ANCKORN: Where’s Michael Jackson? Is Michael Jackson going to be in this Michael Jackson movie? I guess the “Badder” segment is inspired by Bugsy Malone, but (a) Bugsy Malone was both creepy and terrible, and (b) where’s Michael Jackson? I feel a certain amount of sympathy for the claymation grotesques furiously chasing MJ around the studio backlot. Rock stars do seem perversely obliged to make movies, and in some cases their lack of acting skills would require this hideous fluff, but Michael stole the show from Diana Freaking Ross in The Wiz! He portrayed a somewhat credible man-sexually-attracted-to-adult-females in multiple music videos. He’s not exactly Olivier, but he can act, and he’s magnetically watchable even when his chops flop. There’s just no excuse for putting a little kid dressed as bondage Michael Jackson in the “Badder” video section. No one wants this. Except possibly Michael Jackson, who thought this would be funny and entertaining instead of a baffling waste of everyone’s precious time? It’s interesting and a little sad that someone’s vanity project would contain so little of themselves. He’s either balls-out Jesus, or the Invisible Man. Maybe we can blame the tail-end of the Fame phenomenon. Dance kids were still a huge trend, although at least Fame had the grumpy ginger doctor from ER weeping.

I also found it interesting that when MJ finally loses the mob with his cunning rabbit disguise (the rabbit is named Spike? Sorry, Michael, you cannot force me to care about the rabbit. No one cares about the rabbit. Sing “Billie Jean” or something), he whistles to attract their attention, performs a little MJ dance move, and starts the chase again! Is it confused and contrived, or a very dry, wry acknowledgment that the main perpetrator of the “I’m so weird—LOOK AT ME, DAMMIT” packaging of the star is Michael’s own camp?

His weirdness and the rumors surrounding him are both denied and decried, but repeatedly referenced and reinforced. The “wanted for questioning” mugshot poster that appears behind the child dancers may seem unfortunate in light of the events of his later career, and yet I can’t help but feel it would still have been there even if he’d had some way of divining the future. He was a canny man who knew how to work his image.

The repeated theme of transformation in this film (and others—“Thriller” and “Black or White”) can’t be a mistake either. Is it a joke? Is the joke on us or him? Can we watch Purple Rain instead? Marilyn Manson referenced Willy Wonka’s chocolate river tunnel (there is no non-suggestive way to write that, sorry) in his “Dope Hat” music video.

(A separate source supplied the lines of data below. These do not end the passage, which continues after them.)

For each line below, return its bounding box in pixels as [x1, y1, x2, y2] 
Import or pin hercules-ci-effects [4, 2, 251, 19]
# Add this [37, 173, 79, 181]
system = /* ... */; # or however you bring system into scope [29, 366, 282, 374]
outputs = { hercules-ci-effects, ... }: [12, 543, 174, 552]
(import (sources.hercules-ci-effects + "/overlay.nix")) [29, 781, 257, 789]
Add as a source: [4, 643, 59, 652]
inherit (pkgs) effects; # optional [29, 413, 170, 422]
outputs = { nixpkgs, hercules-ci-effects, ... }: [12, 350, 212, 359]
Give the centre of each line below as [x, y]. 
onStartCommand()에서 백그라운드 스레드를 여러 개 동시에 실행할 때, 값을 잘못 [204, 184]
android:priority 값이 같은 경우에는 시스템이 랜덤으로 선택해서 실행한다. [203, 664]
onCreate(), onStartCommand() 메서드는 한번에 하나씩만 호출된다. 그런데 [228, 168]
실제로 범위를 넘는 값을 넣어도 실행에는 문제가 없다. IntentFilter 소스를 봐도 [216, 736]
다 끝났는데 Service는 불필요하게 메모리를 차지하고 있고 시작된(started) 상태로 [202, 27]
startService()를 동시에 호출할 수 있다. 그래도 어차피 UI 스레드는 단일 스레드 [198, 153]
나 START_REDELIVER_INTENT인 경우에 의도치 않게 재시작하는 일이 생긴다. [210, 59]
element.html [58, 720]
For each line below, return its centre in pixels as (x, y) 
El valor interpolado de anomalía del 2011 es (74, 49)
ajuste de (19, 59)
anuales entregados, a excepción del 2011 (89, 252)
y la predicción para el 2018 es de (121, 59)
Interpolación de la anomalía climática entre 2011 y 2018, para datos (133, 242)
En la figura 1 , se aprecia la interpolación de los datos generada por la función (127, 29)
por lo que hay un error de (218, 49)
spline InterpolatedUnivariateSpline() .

But the entirety of Moonwalker is like a non-stop nauseating carnival ride that you can’t get off. Marilyn Manson wishes he was this weird.

Speaking of Willy Wonka carnival rides…

GRASSO: I admit, I feel a bit more on solid ground with the video for “Leave Me Alone.” It was in heavy rotation on MTV back in the day, received a Grammy for Best Music Video in 1990, and was nominated for 6 MTV Video Music Awards (losing all six, remarkably, but then the tide was starting to turn against Michael on MTV as the ’80s became the ’90s). So this video’s particular brand of weirdness is burned a bit deeper into my brain. On rewatch, it’s really remarkable how much latitude MJ allowed director Jim Blashfield in exploring all the tabloid rumors swirling around Jackson at this point in his career. All the urban legends are here: Michael’s hyperbaric chamber, Michael’s purchase of the Elephant Man’s bones, Michael’s shrine to Liz Taylor, Michael’s chimp companion Bubbles. All of it made literal and visual, all staring the viewer right in the face. The lyrics are given a literal workout too, with besuited canines “doggin’ me around,” acting as the faceless front of the music industry and gossip mags, pursuing and constantly surveilling Michael. (Again, let’s remember Jackson’s use of the alien monster/Jewish caricature in the “Speed Demon” segment and the historical antisemitic association of Jews with animals.)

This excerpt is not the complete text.